Christa Schleper: Es gibt bereits viele Studien zum positiven Einfluss von Mikroorganismen auf das Pflanzenwachstum und die Pflanzengesundheit. Bakterien können nicht nur Wurzelbildung, Keimung und Wachstum positiv beeinflussen, sei es durch die Bereitstellung von Mineralstoffen und durch Anregung zur Hormonbildung, sondern sie können beispielsweise auch die Pflanze vor Krankheitserregern schützen. Für einige Bakterienarten ist das gut untersucht und daher ist es auch nicht überraschend, dass sich eine Zugabe von Mikroorganismen zum Boden prinzipiell positiv auswirken kann.

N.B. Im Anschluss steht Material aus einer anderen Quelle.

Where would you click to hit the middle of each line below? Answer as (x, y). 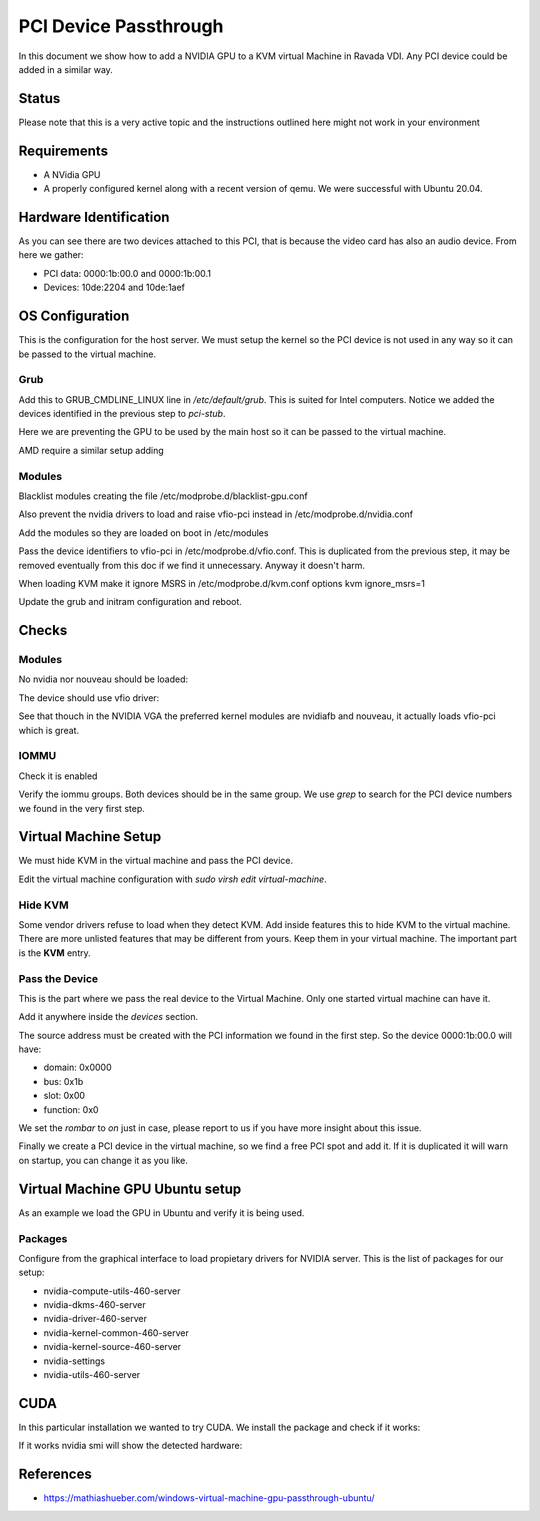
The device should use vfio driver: (89, 697)
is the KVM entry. (54, 952)
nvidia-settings (74, 1361)
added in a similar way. (66, 69)
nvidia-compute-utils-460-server (112, 1291)
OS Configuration (74, 316)
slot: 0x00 (64, 1096)
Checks (43, 630)

Allerdings ist es nicht sicher, dass auch längerfristige Wirkungen erzeugt werden können, weil die hinzugegebenen Mikroorganismen sich unter Umständen nicht lange im Boden vermehren. Wie schon in anderen Kommentaren richtig beschrieben, wird dies von den individuellen Bodenbeschaffenheiten, und den vorhandenen Pflanzenarten und Mikroorganismen abhängen.

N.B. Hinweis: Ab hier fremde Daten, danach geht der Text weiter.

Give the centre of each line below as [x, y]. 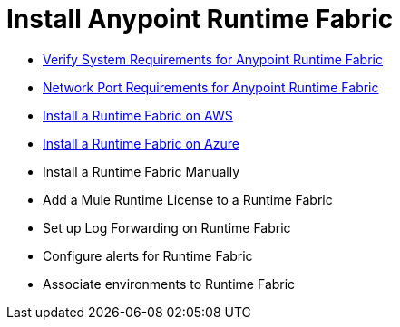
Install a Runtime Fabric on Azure [141, 143]
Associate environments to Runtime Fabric [169, 284]
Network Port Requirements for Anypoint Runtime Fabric [211, 87]
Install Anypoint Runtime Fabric [200, 19]
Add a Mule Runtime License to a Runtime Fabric [188, 199]
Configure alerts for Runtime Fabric [148, 255]
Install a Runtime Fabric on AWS [138, 115]
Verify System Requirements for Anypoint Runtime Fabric [213, 59]
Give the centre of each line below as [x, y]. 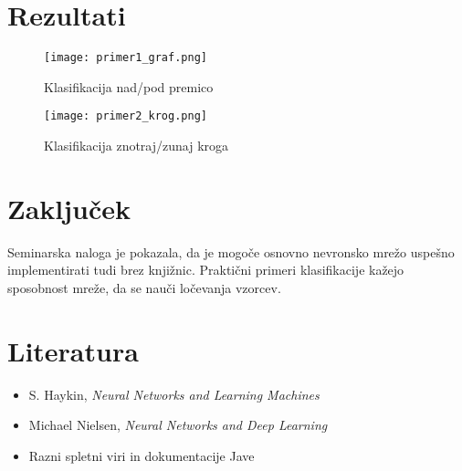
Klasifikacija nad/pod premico [129, 86]
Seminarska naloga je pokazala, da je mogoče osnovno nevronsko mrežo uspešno [231, 251]
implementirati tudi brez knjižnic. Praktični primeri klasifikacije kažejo [206, 270]
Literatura [73, 350]
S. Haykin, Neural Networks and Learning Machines [174, 394]
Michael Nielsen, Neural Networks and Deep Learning [178, 425]
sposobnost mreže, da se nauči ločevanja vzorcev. [144, 287]
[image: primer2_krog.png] [126, 116]
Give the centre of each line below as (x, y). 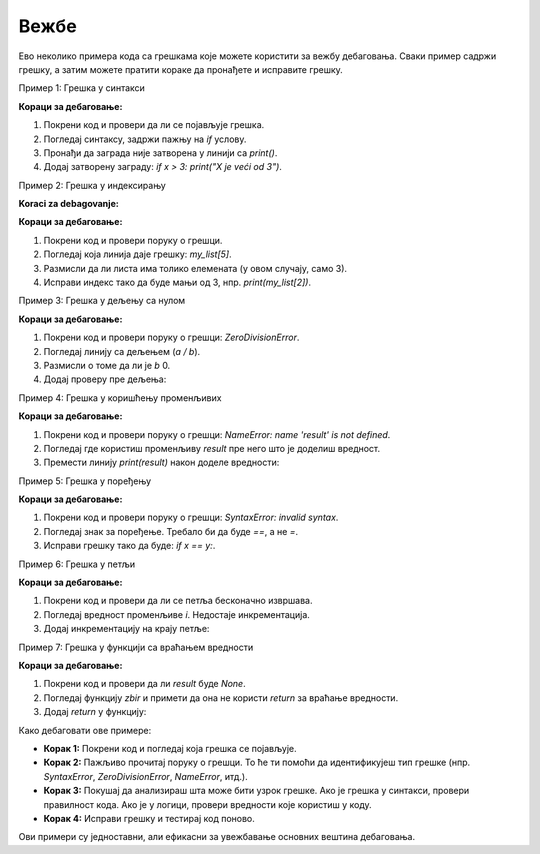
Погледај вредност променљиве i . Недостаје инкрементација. (176, 614)
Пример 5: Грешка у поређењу (85, 481)
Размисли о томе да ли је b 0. (107, 365)
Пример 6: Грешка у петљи (77, 564)
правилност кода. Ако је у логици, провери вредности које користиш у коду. (207, 804)
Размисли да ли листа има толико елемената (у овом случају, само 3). (195, 268)
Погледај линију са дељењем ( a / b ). (122, 351)
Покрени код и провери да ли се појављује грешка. (154, 125)
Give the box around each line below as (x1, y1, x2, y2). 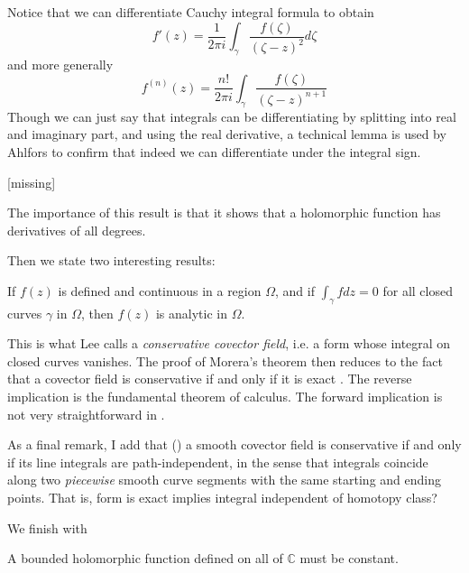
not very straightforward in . (7, 404, 165, 423)
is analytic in (155, 303, 227, 322)
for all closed (382, 281, 453, 300)
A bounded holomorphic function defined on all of (7, 549, 283, 568)
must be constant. (299, 549, 399, 568)
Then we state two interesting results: (7, 251, 216, 270)
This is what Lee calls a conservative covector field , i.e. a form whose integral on (7, 334, 451, 353)
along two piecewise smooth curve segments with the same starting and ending (7, 470, 441, 489)
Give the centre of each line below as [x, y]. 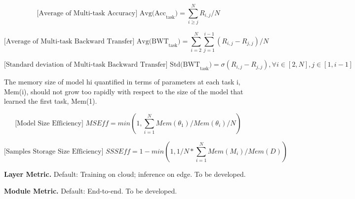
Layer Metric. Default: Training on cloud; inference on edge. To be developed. [125, 174]
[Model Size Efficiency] [49, 124]
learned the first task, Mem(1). [51, 101]
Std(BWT [185, 65]
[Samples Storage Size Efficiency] [54, 152]
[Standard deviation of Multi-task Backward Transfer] [86, 65]
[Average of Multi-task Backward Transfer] [69, 41]
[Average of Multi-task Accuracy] [87, 13]
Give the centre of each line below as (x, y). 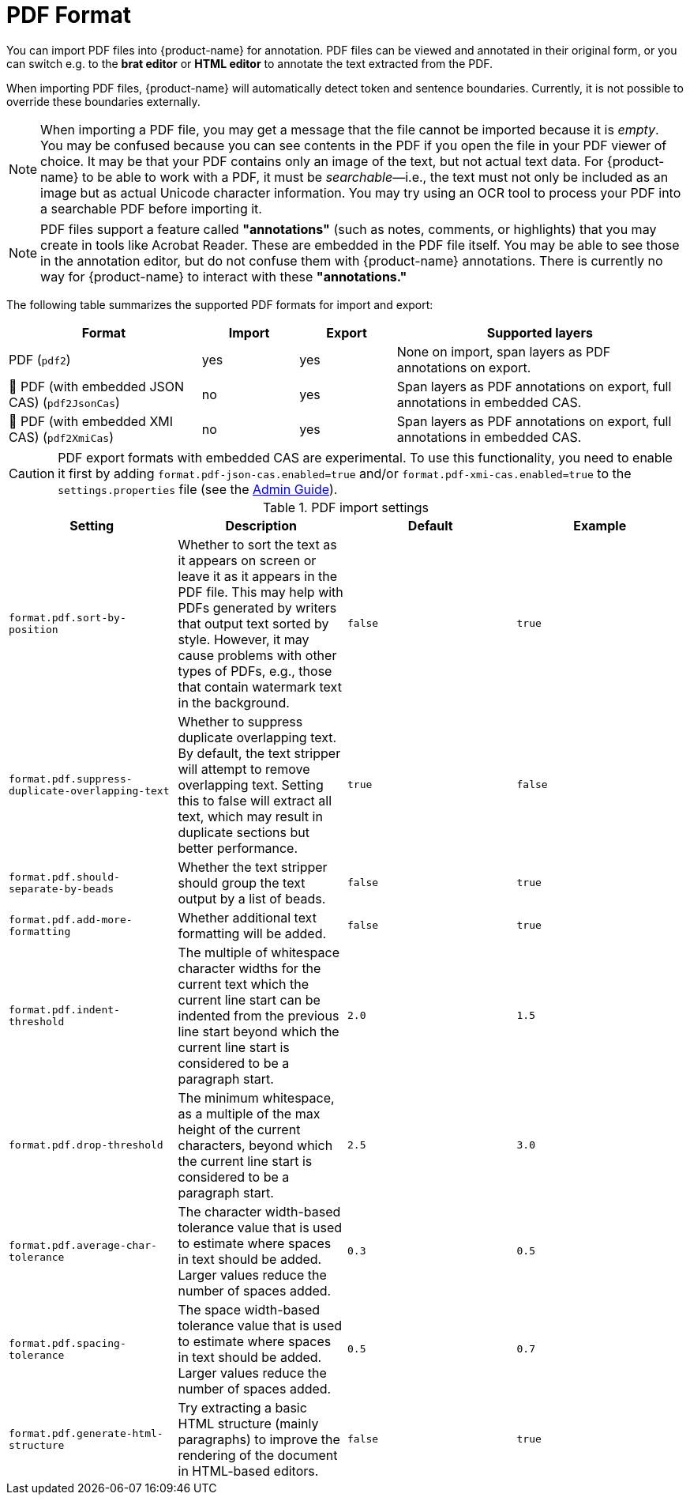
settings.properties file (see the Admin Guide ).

Man kann hier durchaus Parallelen zur Medizin ziehen. Auch die Probiotika, die man zu sich nehmen kann, siedeln sich nicht unbedingt in unserem Darm an. Dennoch wurden Mikroorganismen aus dem Darm gesunder Spender bereits erfolgreich in Patienten implantiert und konnten, besonders im Falle von Clostridium difficile-Erkrankungen, zu einer schnellen Heilung führen. Voraussetzung dafür ist, dass sich das neue Mikrobiom gegen das alte durchsetzen kann. Bei vielen anderen Erkrankungen, wie entzündlichen Darmerkrankungen, führt dies aber nicht so leicht oder gar nicht zum Erfolg. Es sind noch viele Bakterien und Archaea Arten unbekannt und damit auch ihr Zusammenwirken unerforscht, sodass man nur sehr schwer Vorhersagen machen kann. Besonders das Mikrobiom des Bodens ist noch weitgehend unverstanden. Es ist auch mit Abstand das komplexeste. Von den tausenden von Arten in einer Bodenprobe können weniger als 0,01 Prozent derzeit im Labor kultiviert und damit näher studiert werden. Da gibt es noch viel zu tun für die Mikrobiologie.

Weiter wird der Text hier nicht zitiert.